Wednesday, April 17, 2013

More than roses

Two weeks until prom! It sounds dumb coming from a homeschooler, I know. And no, I am not having prom in my living room. Every year, the homeschool group in Tricities puts on a Prom for the teens.

This will be my third year attending the spring dance, but it won't feel as fun this time. The past two years, my friend Gabbie and I have danced our socks off together. But this year, Gabbie is moving to Idaho, and she will be busy that night with something else. Even worse, the night of the dance is the night before she leaves. I was super bummed, but Gabbie encouraged me to go to the dance without her because I had already made previous commitments to go. I will miss Gabbie's beautiful face, but I think everything’s going to work out. At least I hope so!


                                         Homeschool Prom 2012
                   Top (l to r): James, Gabbie, Lizzy M, me, Lizzy A, Danny, Noah
                   Bottom (l to r): Zach, Joe, Rachel
                   (there were probably at least 100 more teens at the dance, including
                    several other friends who, sadly, weren't in the picture)

High school prom can be the best time of your life. Or the worst. Some people look back on high school dances and recall the wonderful memories with friends, smiling at the cute dress and shoe choices. Others look at photos and shudder, exclaiming how "I can't believe I did my hair like that" or wondering "Why did I go with that guy I didn't even like?"

Fortunately for me, I've never had to deal with "going with guys I don't like" because, frankly, most homeschoolers in Tricities won't date. Not even for prom. Rather, a group of guys and girls will usually meet for dinner beforehand, then head over to the dance.

Even though no one "officially" takes a date to the prom, it doesn't mean there aren't some of those who single out the person they like... You know the type. They aren't allowed to date, so they go in a group and then spend excessive amounts of time together. Sometimes you just want to shout, "Just sit at your own table, you lovebirds!" But these people are your friends, so you don't ;)

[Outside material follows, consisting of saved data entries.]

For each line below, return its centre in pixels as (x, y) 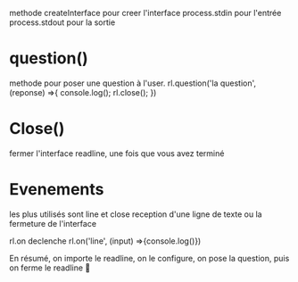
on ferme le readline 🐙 (50, 268)
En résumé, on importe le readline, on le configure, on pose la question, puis (149, 258)
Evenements (57, 190)
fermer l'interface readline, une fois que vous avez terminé (117, 153)
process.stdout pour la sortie (62, 22)
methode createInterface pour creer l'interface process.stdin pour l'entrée (145, 13)
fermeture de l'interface (53, 223)
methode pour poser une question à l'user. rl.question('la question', (133, 83)
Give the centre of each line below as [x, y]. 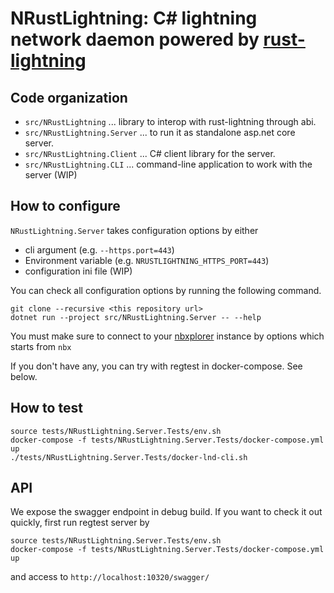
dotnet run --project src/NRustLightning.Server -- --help [136, 317]
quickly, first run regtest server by [80, 523]
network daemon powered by [135, 39]
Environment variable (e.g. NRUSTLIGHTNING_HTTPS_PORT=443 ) [147, 260]
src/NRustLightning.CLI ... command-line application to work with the [168, 164]
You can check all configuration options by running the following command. [166, 290]
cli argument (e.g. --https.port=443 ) [99, 249]
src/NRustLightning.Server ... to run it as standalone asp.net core [160, 132]
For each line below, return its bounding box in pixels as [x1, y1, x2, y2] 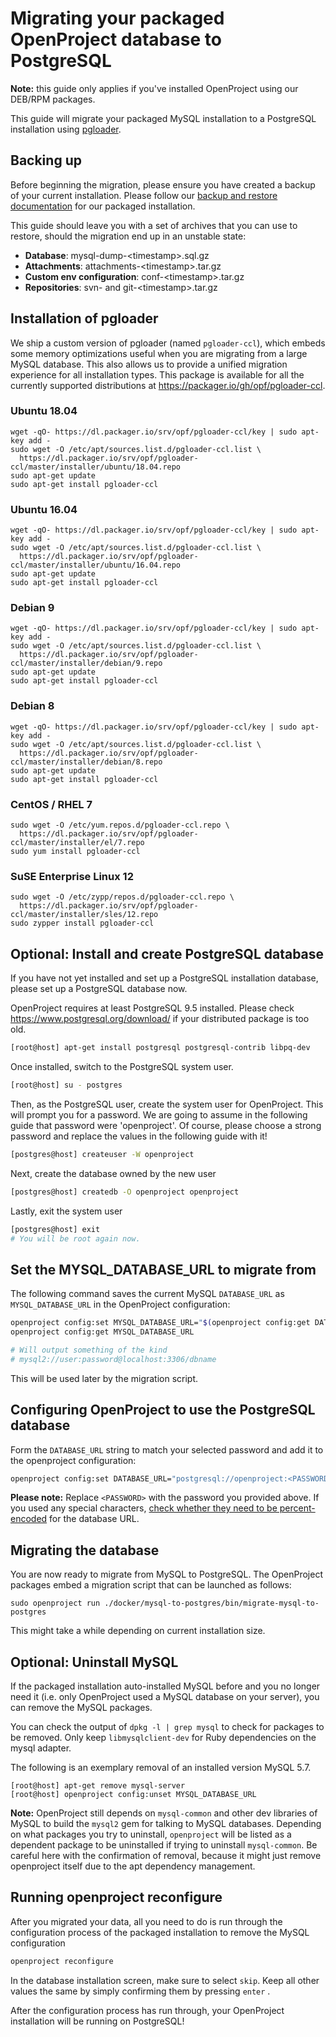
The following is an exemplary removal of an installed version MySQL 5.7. [10, 1762, 312, 1774]
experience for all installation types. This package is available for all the [10, 368, 305, 381]
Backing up [10, 152, 82, 169]
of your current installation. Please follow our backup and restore [10, 189, 278, 201]
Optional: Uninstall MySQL [10, 1653, 179, 1671]
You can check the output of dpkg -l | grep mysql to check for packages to [10, 1721, 325, 1733]
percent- [279, 1502, 316, 1514]
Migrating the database [10, 1542, 160, 1559]
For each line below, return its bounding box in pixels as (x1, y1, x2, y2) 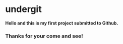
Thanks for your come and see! (5, 32, 83, 39)
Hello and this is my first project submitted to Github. (5, 20, 118, 26)
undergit (5, 3, 42, 15)
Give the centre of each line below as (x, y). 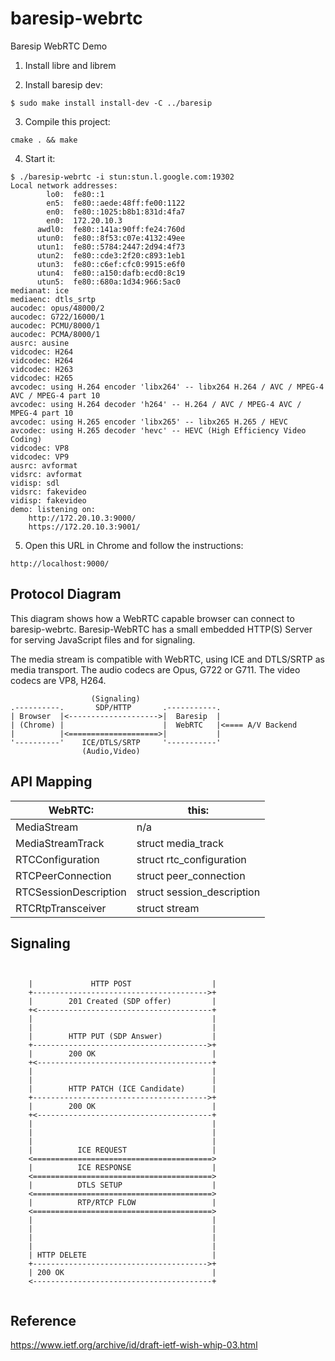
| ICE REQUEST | (122, 1150)
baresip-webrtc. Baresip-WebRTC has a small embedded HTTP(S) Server (161, 629)
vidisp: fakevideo (48, 500)
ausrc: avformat (44, 465)
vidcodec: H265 (42, 378)
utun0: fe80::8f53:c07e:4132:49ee (111, 238)
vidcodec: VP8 (40, 448)
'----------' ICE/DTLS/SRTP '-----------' (116, 742)
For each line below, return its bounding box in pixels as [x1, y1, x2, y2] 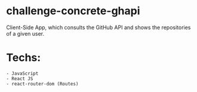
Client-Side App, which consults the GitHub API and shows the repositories [6, 24, 191, 31]
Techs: [6, 51, 41, 65]
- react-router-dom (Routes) [6, 81, 79, 87]
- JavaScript [6, 70, 39, 77]
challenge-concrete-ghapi [6, 4, 140, 18]
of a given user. [6, 30, 45, 37]
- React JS [6, 75, 33, 81]
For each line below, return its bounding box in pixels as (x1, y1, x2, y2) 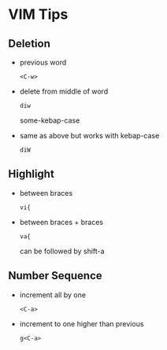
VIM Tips (8, 6, 69, 24)
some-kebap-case (19, 116, 80, 125)
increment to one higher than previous (19, 319, 144, 328)
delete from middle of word (19, 87, 109, 96)
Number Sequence (8, 269, 102, 282)
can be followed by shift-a (19, 246, 105, 256)
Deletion (8, 37, 51, 50)
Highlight (8, 168, 55, 181)
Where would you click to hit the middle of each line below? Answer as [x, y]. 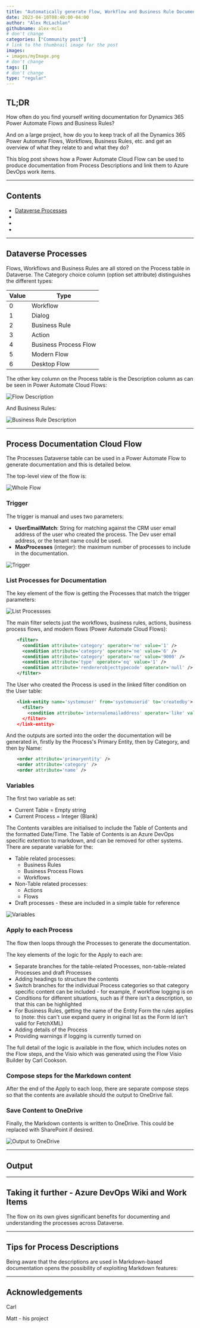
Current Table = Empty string [50, 810]
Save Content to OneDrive [45, 1110]
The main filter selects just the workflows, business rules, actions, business [99, 623]
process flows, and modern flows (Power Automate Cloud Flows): [87, 629]
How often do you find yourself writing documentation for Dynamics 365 [95, 116]
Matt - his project [27, 1318]
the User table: [24, 691]
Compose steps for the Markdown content [69, 1076]
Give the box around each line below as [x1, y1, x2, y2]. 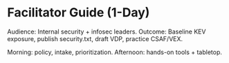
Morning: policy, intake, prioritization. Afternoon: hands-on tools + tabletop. [7, 48, 223, 56]
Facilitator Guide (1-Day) [7, 5, 150, 21]
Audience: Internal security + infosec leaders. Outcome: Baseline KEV [7, 27, 206, 36]
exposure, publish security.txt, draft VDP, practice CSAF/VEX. [7, 34, 183, 42]
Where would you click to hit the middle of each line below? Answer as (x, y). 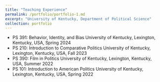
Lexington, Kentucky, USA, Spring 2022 (53, 74)
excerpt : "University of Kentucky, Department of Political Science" (79, 19)
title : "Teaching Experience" (36, 10)
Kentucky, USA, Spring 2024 (41, 43)
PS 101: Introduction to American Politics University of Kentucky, (78, 69)
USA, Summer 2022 (33, 64)
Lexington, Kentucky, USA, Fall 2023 (50, 53)
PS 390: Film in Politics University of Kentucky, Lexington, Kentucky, (82, 59)
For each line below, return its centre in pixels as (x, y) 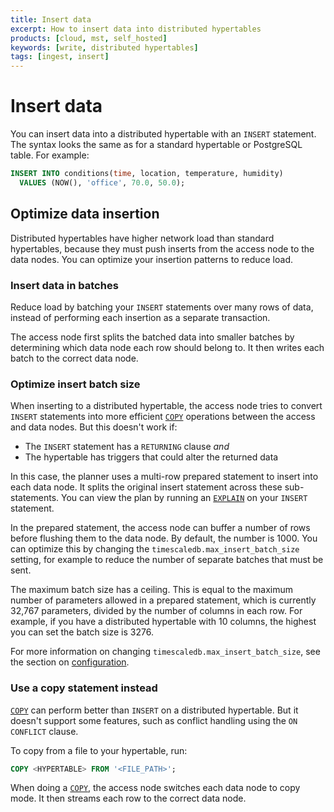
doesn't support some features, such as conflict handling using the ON (154, 720)
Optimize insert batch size (75, 384)
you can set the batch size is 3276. (82, 632)
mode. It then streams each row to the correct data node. (128, 798)
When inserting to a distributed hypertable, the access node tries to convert (166, 406)
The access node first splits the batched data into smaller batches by (152, 337)
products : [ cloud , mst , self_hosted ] (89, 38)
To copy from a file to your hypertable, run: (99, 750)
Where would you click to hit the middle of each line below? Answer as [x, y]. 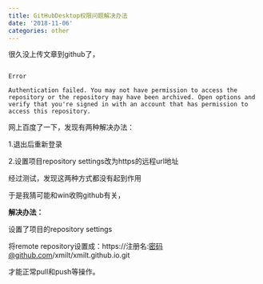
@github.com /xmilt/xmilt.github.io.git [69, 255]
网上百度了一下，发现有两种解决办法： [71, 127]
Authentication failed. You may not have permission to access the [123, 90]
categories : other [39, 30]
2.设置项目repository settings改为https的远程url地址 [94, 162]
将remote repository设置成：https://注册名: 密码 [86, 246]
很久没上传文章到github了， [54, 54]
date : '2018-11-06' [41, 23]
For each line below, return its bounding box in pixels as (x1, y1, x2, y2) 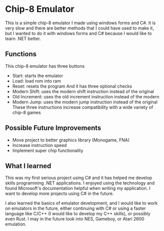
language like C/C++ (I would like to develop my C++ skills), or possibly (5, 211, 151, 217)
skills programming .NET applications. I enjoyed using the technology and (5, 180, 155, 186)
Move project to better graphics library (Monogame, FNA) (12, 137, 130, 143)
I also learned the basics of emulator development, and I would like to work (5, 200, 158, 206)
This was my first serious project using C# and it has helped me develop (5, 175, 152, 181)
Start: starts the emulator (12, 73, 63, 79)
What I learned (5, 162, 51, 170)
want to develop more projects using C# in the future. (5, 190, 114, 196)
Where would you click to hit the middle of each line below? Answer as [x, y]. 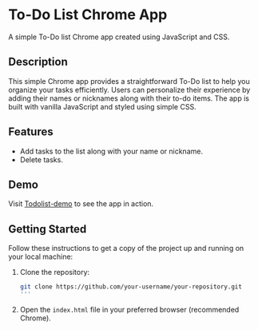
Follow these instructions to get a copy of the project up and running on [126, 248]
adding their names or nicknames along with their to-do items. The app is [129, 98]
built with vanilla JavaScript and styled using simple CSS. [103, 106]
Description [38, 62]
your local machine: [41, 256]
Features [31, 132]
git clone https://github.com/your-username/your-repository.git [131, 287]
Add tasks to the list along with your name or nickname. [111, 151]
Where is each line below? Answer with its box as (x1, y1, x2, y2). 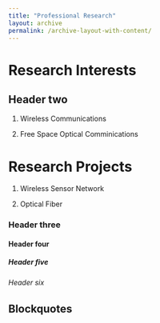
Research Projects (8, 158, 133, 176)
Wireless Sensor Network (19, 184, 105, 193)
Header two (8, 93, 68, 106)
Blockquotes (8, 302, 73, 316)
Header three (8, 219, 62, 230)
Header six (8, 277, 45, 287)
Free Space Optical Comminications (19, 130, 138, 139)
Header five (8, 257, 49, 267)
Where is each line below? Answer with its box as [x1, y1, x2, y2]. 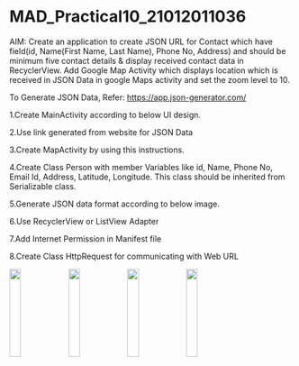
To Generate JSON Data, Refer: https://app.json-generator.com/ [9, 92, 247, 103]
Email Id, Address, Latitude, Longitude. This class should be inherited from [9, 171, 285, 182]
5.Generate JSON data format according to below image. [9, 198, 221, 209]
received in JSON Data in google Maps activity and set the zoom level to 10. [9, 74, 290, 85]
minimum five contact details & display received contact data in [9, 55, 245, 66]
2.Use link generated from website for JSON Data [9, 126, 194, 137]
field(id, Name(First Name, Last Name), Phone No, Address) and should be [9, 45, 286, 56]
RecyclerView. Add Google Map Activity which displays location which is [9, 65, 279, 76]
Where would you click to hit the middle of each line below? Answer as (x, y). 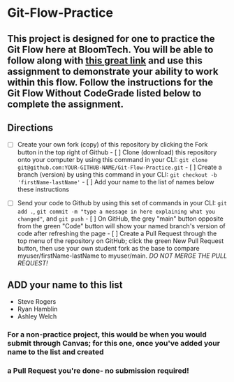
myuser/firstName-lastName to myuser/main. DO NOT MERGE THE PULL (122, 256)
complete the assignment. (66, 104)
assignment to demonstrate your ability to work (113, 71)
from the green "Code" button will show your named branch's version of (121, 226)
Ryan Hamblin (37, 309)
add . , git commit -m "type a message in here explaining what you (116, 211)
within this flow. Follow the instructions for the (110, 82)
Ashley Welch (37, 316)
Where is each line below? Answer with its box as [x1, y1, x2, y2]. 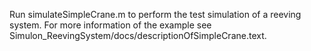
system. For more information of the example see [9, 19, 212, 31]
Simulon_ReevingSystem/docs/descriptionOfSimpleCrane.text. [9, 30, 267, 41]
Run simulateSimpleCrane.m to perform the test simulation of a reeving [9, 9, 302, 20]
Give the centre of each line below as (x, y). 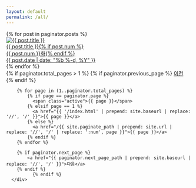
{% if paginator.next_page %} (54, 153)
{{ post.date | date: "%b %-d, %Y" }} (51, 60)
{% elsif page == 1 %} (55, 106)
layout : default (26, 11)
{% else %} (41, 121)
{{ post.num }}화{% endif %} (41, 53)
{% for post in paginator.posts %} (47, 34)
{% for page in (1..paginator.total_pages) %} (75, 91)
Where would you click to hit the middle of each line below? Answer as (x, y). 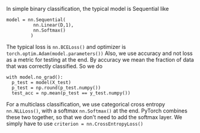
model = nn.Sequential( (36, 20)
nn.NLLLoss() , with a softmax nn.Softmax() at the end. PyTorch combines (97, 111)
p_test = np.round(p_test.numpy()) (56, 88)
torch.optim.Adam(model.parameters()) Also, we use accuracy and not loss (99, 53)
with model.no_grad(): (35, 77)
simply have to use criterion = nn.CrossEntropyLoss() (75, 124)
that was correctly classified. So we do (55, 66)
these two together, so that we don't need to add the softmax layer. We (94, 117)
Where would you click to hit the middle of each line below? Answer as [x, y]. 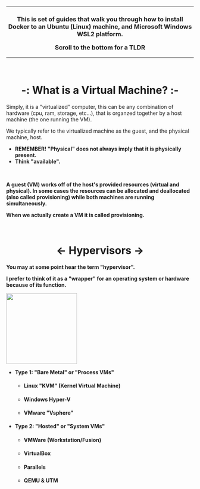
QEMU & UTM [41, 481]
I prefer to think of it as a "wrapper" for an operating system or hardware [98, 278]
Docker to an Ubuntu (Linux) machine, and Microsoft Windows [100, 26]
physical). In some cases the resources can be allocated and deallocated [98, 190]
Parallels [35, 467]
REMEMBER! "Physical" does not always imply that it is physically [98, 149]
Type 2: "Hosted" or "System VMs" [60, 426]
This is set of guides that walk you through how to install [100, 19]

Yes, I admit it. I make fun of twitterpated people, as you can see from my last post. I get the biggest kick out of googley-eyed, drooling couples. People in love are so oblivious. Why not make the most of their absent-mindedness? Needless to say, my friends and siblings put up with a lot of teasing from me.

Philip tells me he can't wait until I get a boyfriend. I smugly assure him that I'll never act so head-over-heels as him and Steph do. But they both just laugh at me and tell me one day, I'll understand. Then they can get back at me for all the times I posted cheesy pictures of them on my blog.

Oh, I get my share of teasing too. But no one ever knows if they've got it right... I'm very reserved about my feelings, so nobody can tease me too bad because they can never figure out what's going through my head.

It's all funny now, but what about when it's actually time to get serious? When I open myself up to being in a relationship, it's not going to be a joke. When I fall in love for the first time, I think I will be scared to death. And I don't want people poking fun at that.

But so far, I haven't met that special someone, even though I've been prodded to "go get a boyfriend", and specifically told "a great place to find guys is at the mall". It used to bother me to spend Valentine's day, proms and dances without a guy. But I would rather be alone than do the dumb dating thing. When I give my heart away, it's going to be for real. And my love is going to last way after the prom.

A great example to me of true love is my cousin April and her husband Jon. April just had twins five months ago. The couple spent weeks in the hospital because the girls were a month premature. In the middle of the night, April gets up to feed and soothe whenever they cry. Jon helps as much as he can until he goes to work and then when he comes home after work.Those two feed, change, bounce, and cuddle those girls without relenting. Throughout the exhaustion and frustration of parenting, the love radiating through them is unbelievable. April homeschools her three other children and manages the whole household, while still comforting kindly and keeping all the kids in line. That kind of sacrifice radiates true love.

When you sign up for marriage it is NOT bubbles and dandelions. It's planning a wedding with dramatic extended family. It's raising children together- snot, diapers, tears, late nights. It's intimacy, trust, going through trials together. Real love is not neat and tidy. But it's rewarding.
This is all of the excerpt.